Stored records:
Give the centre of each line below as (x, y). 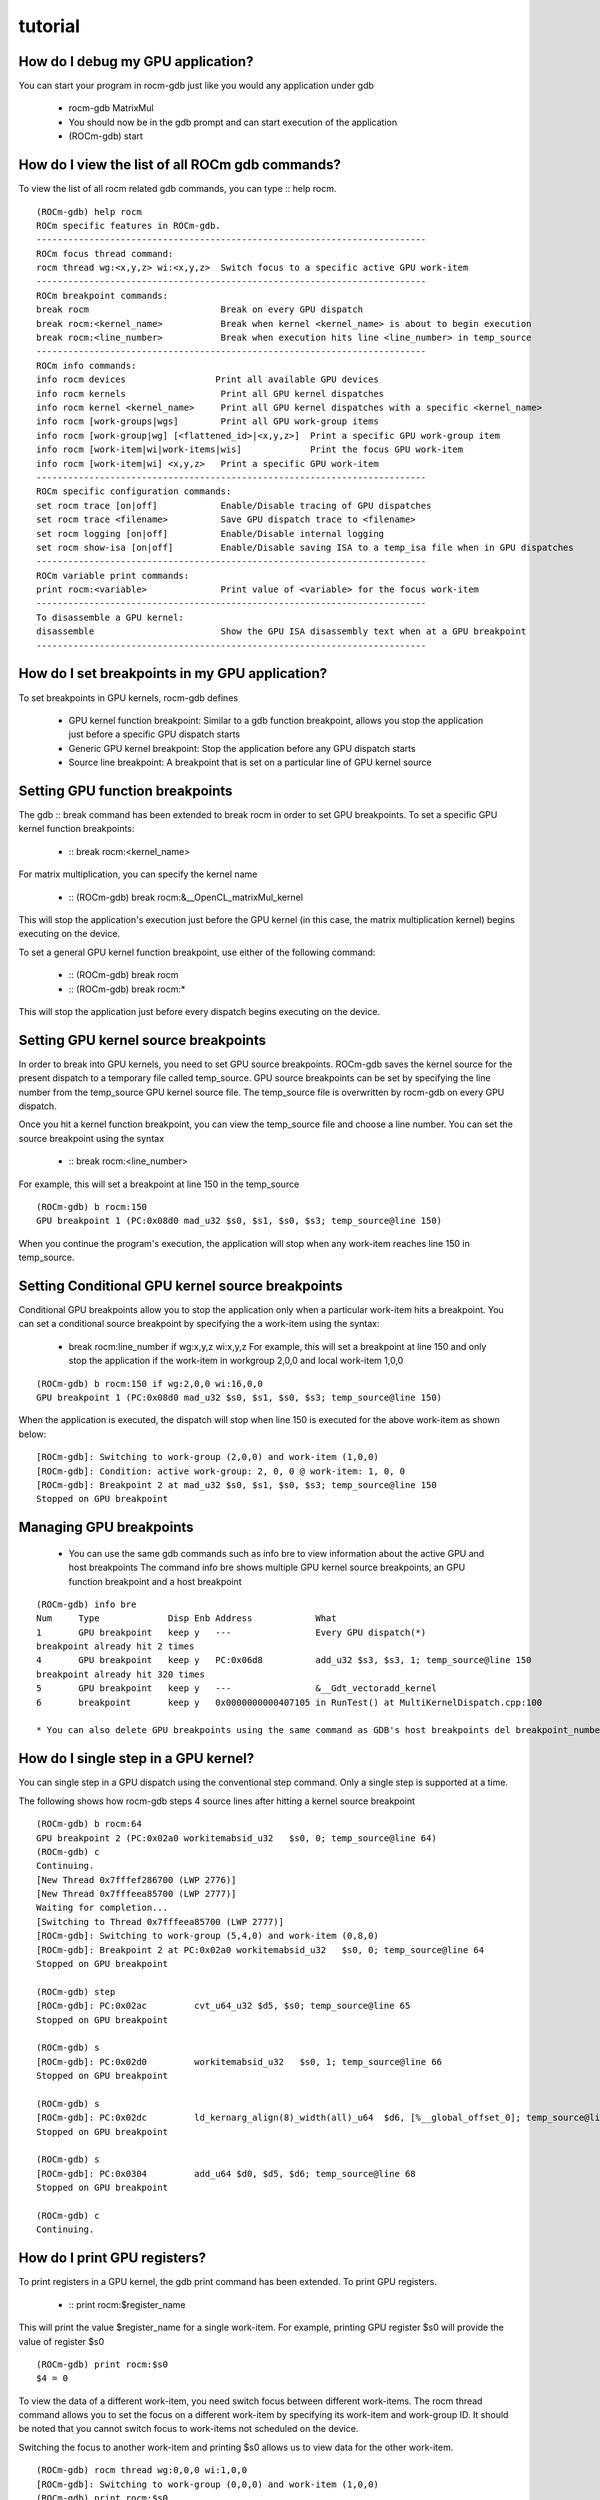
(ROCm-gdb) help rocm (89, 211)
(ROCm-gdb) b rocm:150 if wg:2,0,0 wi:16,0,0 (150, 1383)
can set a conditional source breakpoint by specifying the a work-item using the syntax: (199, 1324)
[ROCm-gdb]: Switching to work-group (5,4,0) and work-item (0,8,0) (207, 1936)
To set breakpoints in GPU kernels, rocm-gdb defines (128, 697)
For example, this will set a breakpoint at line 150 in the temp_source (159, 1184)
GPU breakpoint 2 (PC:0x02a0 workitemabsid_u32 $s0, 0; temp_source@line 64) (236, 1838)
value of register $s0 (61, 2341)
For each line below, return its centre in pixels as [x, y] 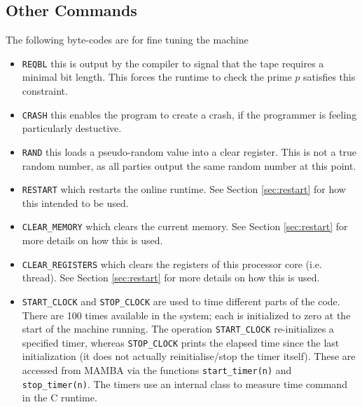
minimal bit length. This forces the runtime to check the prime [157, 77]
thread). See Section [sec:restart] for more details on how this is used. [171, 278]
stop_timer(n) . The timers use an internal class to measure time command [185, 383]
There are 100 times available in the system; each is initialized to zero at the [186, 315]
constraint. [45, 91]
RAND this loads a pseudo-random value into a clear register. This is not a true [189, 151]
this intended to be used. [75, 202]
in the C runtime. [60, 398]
---
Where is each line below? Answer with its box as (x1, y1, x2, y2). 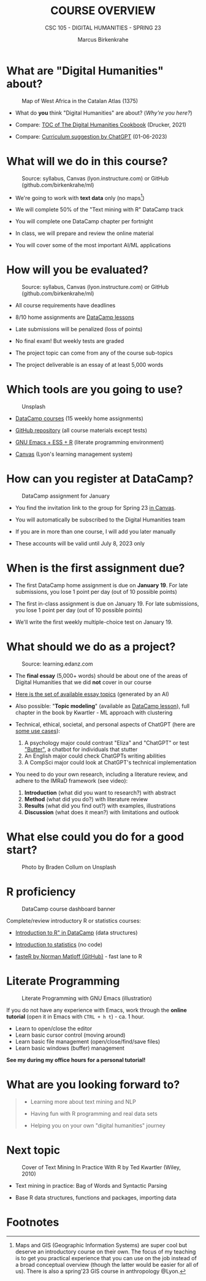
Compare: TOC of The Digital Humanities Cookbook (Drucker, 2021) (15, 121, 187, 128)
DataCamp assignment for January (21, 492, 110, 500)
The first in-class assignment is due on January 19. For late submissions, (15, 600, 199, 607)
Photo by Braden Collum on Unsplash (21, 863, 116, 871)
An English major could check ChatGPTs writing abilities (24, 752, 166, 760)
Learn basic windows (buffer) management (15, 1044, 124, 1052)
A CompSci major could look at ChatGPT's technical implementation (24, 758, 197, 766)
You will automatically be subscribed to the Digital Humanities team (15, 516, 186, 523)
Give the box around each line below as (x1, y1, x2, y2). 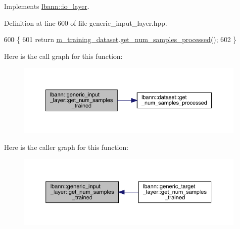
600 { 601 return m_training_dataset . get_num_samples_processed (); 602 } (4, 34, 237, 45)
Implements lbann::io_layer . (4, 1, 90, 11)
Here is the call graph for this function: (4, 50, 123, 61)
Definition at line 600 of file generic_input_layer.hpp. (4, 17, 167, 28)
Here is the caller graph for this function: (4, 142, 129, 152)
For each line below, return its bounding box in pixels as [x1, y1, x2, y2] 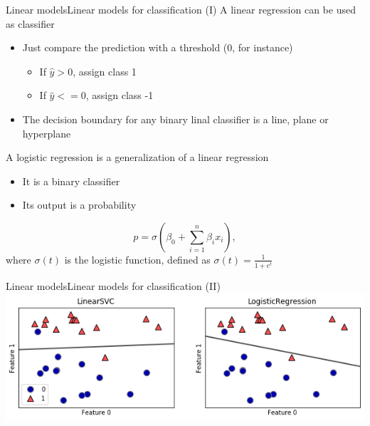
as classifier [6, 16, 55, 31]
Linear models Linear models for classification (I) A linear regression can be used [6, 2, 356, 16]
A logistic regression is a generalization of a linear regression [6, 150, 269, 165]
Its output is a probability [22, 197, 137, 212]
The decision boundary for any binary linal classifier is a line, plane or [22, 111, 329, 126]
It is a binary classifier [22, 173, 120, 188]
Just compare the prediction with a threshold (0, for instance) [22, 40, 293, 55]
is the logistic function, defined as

*What you will do*
Using the data above, give again exactly the lines starting at the one holding "DataCamp assignment for" and ending at the one holding "Linear models Linear", inclusive, and nothing more. Omit the pictures.

*Task response*
DataCamp assignment for January (21, 492, 110, 500)
The first in-class assignment is due on January 19. For late submissions, (15, 600, 199, 607)
Photo by Braden Collum on Unsplash (21, 863, 116, 871)
An English major could check ChatGPTs writing abilities (24, 752, 166, 760)
Learn basic windows (buffer) management (15, 1044, 124, 1052)
A CompSci major could look at ChatGPT's technical implementation (24, 758, 197, 766)
You will automatically be subscribed to the Digital Humanities team (15, 516, 186, 523)
Give the box around each line below as (x1, y1, x2, y2). 
600 { 601 return m_training_dataset . get_num_samples_processed (); 602 } (4, 34, 237, 45)
Implements lbann::io_layer . (4, 1, 90, 11)
Here is the call graph for this function: (4, 50, 123, 61)
Definition at line 600 of file generic_input_layer.hpp. (4, 17, 167, 28)
Here is the caller graph for this function: (4, 142, 129, 152)
For each line below, return its bounding box in pixels as [x1, y1, x2, y2] 
as classifier [6, 16, 55, 31]
Linear models Linear models for classification (I) A linear regression can be used [6, 2, 356, 16]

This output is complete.